Das Staatsoberhaupt appellierte an das Verantwortungsbewusstsein der Parteien, da das Land dringend eine tragfähige Regierung brauche, die die wirtschaftlichen und politischen Probleme löse. Napolitano gestand ein, dass die Fronten verhärtet seien und die Suche nach einer Lösung durchaus schwierig sei.

"Persönlichkeiten" sollen Reformen vorschlagen

Er will nun zwei "begrenzte Gruppen von Persönlichkeiten" beauftragen, Vorschläge für Reformen im institutionellen und wirtschaftlichen Bereich zu formulieren. Er hoffe, dass diese Vorschläge bei den Parteien auf Zustimmung stoßen würden und als Grundlage für eine Zusammenarbeit dienen könnten, sagte Napolitano. Die entsprechenden Persönlichkeiten werde er "in voller Autonomie" auswählen und deren Namen am Samstagnachmittag bekannt geben.

Beobachter vermuteten bereits in den vergangenen Tagen, dass Napolitano einen Außenseiter mit der Bildung einer breiten Mehr-Parteien-Koalition oder einer neuen Technokraten-Regierung beauftragen könnte. Als mögliche Kandidaten galten unter anderem der angesehene Jurist Stefano Rodota und der Generaldirektor der italienischen Notenbank, Fabrizio Saccomanni. Dieser wäre für die internationalen Finanzmärkte eine Garantie, dass Italien seinen eingeschlagenen Sanierungsweg fortsetzt. Spekuliert wird auch über den Verfassungsgerichtspräsidenten Franco Gallo und Ex-Premier Giuliano Amato als mögliche Kandidaten.

Mit einem Rücktritt hätte Napolitano den Weg für raschere Parlamentswahlen freimachen können. Dies würde das Parlament zwingen, noch vor dem Ende von Napolitanos Amtszeit am 15. Mai einen Nachfolger zu wählen, der dann eine neue Regierung beauftragen oder Neuwahlen ausschreiben könnte. Verfassungsgemäß kann in den sechs Monaten vor Ablauf des Mandats des Präsidenten das Parlament nicht aufgelöst werden. Napolitano kann daher keine Neuwahlen ausrufen, solange er noch im Amt ist.
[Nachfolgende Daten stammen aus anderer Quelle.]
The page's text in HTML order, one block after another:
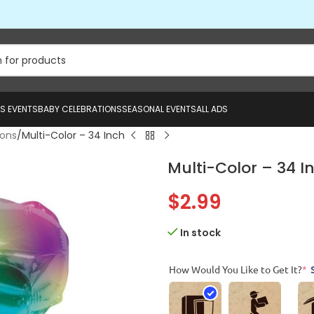
EVENTSBABY CELEBRATIONSSEASONAL EVENTSALL ADS
Multi-Color – 34 Inch
Multi-Color – 34
$2.99
In stock
How Would You Like to Get It?*
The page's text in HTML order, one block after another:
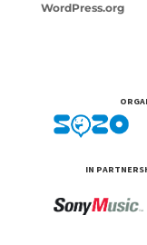
WordPress.org
IN
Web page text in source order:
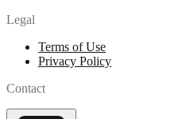
Legal
Terms of Use
Privacy Policy
Contact
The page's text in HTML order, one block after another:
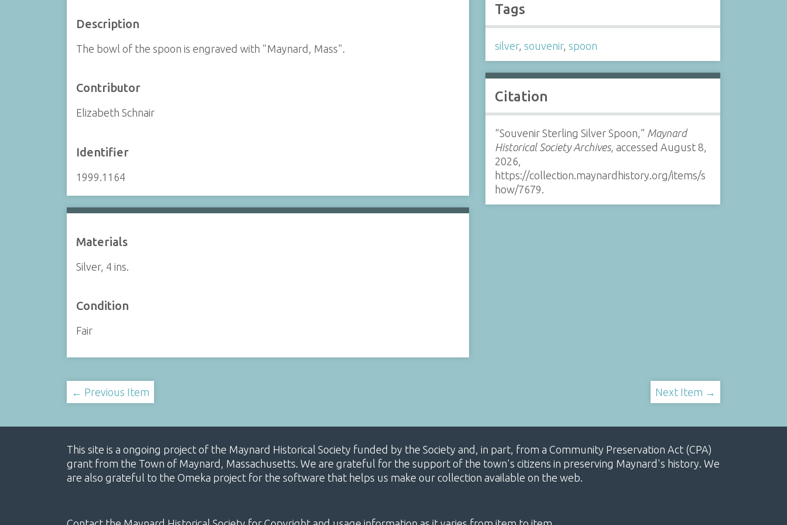
Description
The bowl of the spoon is engraved with "Maynard, Mass".
Contributor
Elizabeth Schnair
Identifier
1999.1164
Materials
Silver, 4 ins.
Condition
Fair
Tags
silver,souvenir,spoon
Citation
“Souvenir Sterling Silver Spoon,” Maynard
Historical Society Archives, accessed August 8,
2026,
https://collection.maynardhistory.org/items/s
how/7679.
← Previous Item Next Item →
This site is a ongoing project of the Maynard Historical Society funded by the Society and, in part, from a Community Preservation Act (CPA)
grant from the Town of Maynard, Massachusetts. We are grateful for the support of the town's citizens in preserving Maynard's history. We
are also grateful to the Omeka project for the software that helps us make our collection available on the web.
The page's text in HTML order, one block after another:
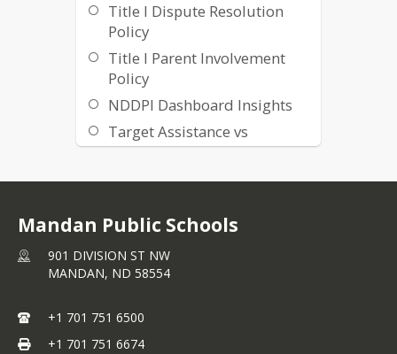
Title I Dispute Resolution
Policy
Title I Parent Involvement
Policy
NDDPI Dashboard Insights
Target Assistance vs
Schoolwide Programming
Mandan Public Schools
901 DIVISION ST NW
MANDAN, ND 58554
+1 701 751 6500
+1 701 751 6674

Fronten zwischen den Parteien verhärtet

Nach gescheiterten Versuchen des Mitte-Links-Chefs Pierluigi Bersani führte Napolitano am Freitag Gespräche mit den Vertretern der stärksten Parteien im Parlament. Danach teilte sein Sprecher Pasquale Cascella mit, Napolitano wolle sich Bedenkzeit nehmen. Die Fronten sind verhärtet: Eine Koalition mit dem Mitte-Rechts-Bündnis lehnt Bersanis Allianz weiterhin ab. Bersanis Stellvertreter, Enrico Letta, berichtete nach seinem Treffen mit Napolitano am Freitagabend, seine Partei unterstütze jeglichen Plan des Staatspräsidenten, der dem Land eine stabile Regierung geben könne. Letta erklärte sich gegen Neuwahlen mit dem geltenden Wahlsystem.

Ex-Ministerpräsident Silvio Berlusconi hatte zuvor seine Bereitschaft bekräftigt, eine Große Koalition mit dem Mitte-Links-Block aufzubauen. Dabei sei er auch bereit, eine Regierung unter Bersani zu unterstützen. "Wir denken, dass eine Übereinkunft möglich ist. Unsere Haltung ist eindeutig: Eine andere Lösung gibt es nicht", sagte Berlusconi in Anspielung auf Spekulationen, Napolitano könnte erneut eine Regierung parteiloser Fachleute anstreben. Nach der Erfahrung mit der Regierung Monti - eine "Tragödie" für das Land - sei ein weiteres Fachleutekabinett unzumutbar, meinte Berlusconi.

Die "Fünf-Sterne"-Bewegung um den Starkomiker Beppe Grillo erklärte sich bereit, eine eigene Minderheitsregierung ohne die etablierten Parteien aufzubauen. Sie werde keine Regierung mit den Traditionsparteien unterstützen, sondern im Parlament lediglich für Gesetze stimmen, die ihrem Programm entsprächen, betonte der Fraktionschef der Protestbewegung im Senat, Vito Crimi.